Sugar beet alpha-glucosidase (SBG), a member of glycoside hydrolase family 31, shows exceptional long-chain specificity, exhibiting higher k(cat)/K-m values for longer malto-oligosaccharides. However, its amino acid sequence is similar to those of other short chain-specific alpha-glucosidases. To gain structural insights into the long-chain substrate recognition of SBG, a crystal structure complex with the pseudotetrasaccharide acarbose was determined at 1.7 angstrom resolution. The active site pocket of SBG is formed by a (beta/alpha)(8) barrel domain and a long loop (N-loop) bulging from the N-terminal domain similar to other related enzymes. Two residues (Phe-236 and Asn-237) in the N-loop are important for the long-chain specificity.

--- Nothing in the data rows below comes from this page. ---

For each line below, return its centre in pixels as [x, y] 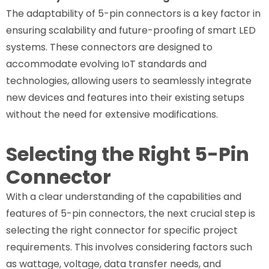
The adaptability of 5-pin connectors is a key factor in [133, 13]
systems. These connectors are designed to [109, 47]
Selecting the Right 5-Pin [128, 154]
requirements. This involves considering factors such [129, 247]
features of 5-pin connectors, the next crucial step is [131, 213]
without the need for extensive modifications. [112, 114]
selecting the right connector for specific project [122, 230]
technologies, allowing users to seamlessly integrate [129, 80]
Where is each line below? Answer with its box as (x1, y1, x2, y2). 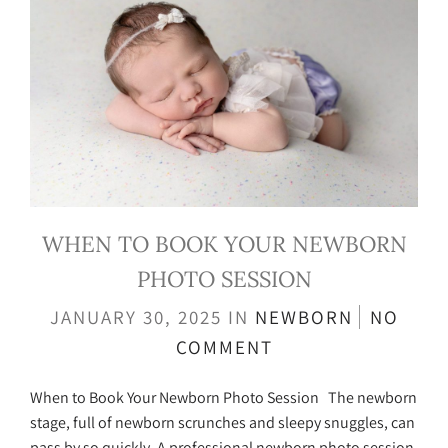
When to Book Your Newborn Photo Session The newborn (30, 387, 417, 409)
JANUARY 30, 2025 (49, 305, 228, 330)
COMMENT (175, 335, 273, 360)
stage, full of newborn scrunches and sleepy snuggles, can (30, 412, 415, 434)
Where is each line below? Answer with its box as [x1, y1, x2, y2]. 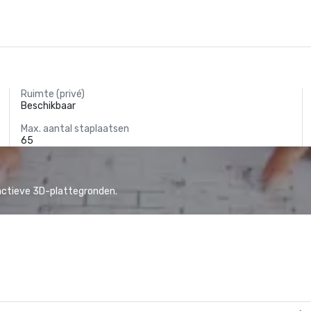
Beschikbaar [21, 100, 76, 112]
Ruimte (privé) [21, 88, 85, 100]
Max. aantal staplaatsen [21, 123, 130, 135]
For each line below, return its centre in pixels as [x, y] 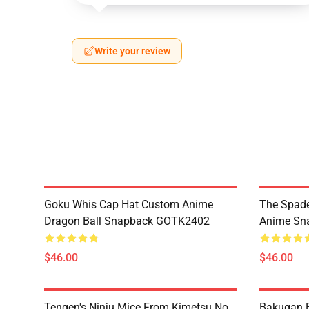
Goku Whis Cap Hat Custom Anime [129, 205]
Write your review [132, 51]
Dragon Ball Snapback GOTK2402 [127, 221]
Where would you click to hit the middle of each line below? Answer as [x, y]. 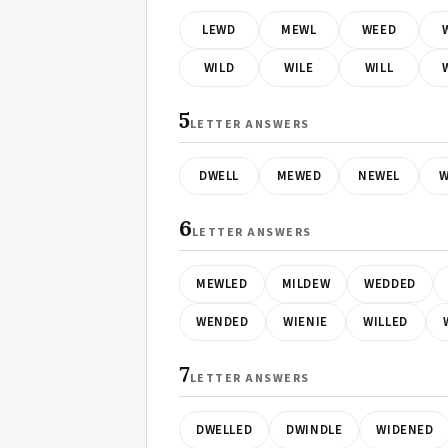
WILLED [385, 322]
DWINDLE [314, 430]
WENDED [222, 322]
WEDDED [390, 284]
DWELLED [224, 430]
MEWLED [222, 284]
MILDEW [306, 284]
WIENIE [305, 322]
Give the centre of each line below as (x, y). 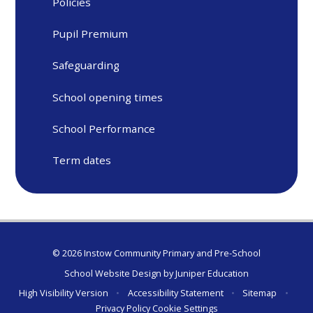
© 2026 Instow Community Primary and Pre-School (156, 253)
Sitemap (260, 293)
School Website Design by (120, 273)
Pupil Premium (90, 34)
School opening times (108, 97)
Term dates (82, 160)
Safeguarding (86, 65)
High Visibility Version (64, 293)

Kinetic analysis of an Asn-237 mutant enzyme and a previous study of a Phe-236 mutant enzyme demonstrated that these residues create subsites +2 and +3. The structure also indicates that Phe-236 and Asn-237 guide the reducing end of long substrates to subdomain b2, which is an additional element inserted into the (beta/alpha)(8) barrel domain. Subdomain b2 of SBG includes Ser-497, which was identified as the residue at subsite +4 by site-directed mutagenesis.